**ABOUT THIS EXERCISE**
Print verbatim the lines from the beginning of the entries through the line containing "Tags: bloganuary Slug: [5, 15, 53, 20]", both ends included. Pictures should be left out.

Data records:
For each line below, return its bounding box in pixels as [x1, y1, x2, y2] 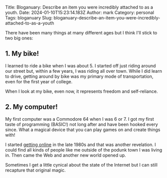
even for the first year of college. [5, 78, 73, 84]
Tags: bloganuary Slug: [5, 15, 53, 20]
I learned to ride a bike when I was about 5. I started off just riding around [5, 62, 156, 69]
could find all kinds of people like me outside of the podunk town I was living [5, 147, 163, 153]
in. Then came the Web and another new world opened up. [5, 152, 126, 158]
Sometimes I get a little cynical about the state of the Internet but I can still [5, 162, 158, 168]
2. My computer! [5, 103, 58, 111]
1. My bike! [5, 49, 39, 58]

**TASK OUTPUT**
For each line below, return its bounding box in pixels as [x1, y1, x2, y2] 
even for the first year of college. [5, 78, 73, 84]
Tags: bloganuary Slug: [5, 15, 53, 20]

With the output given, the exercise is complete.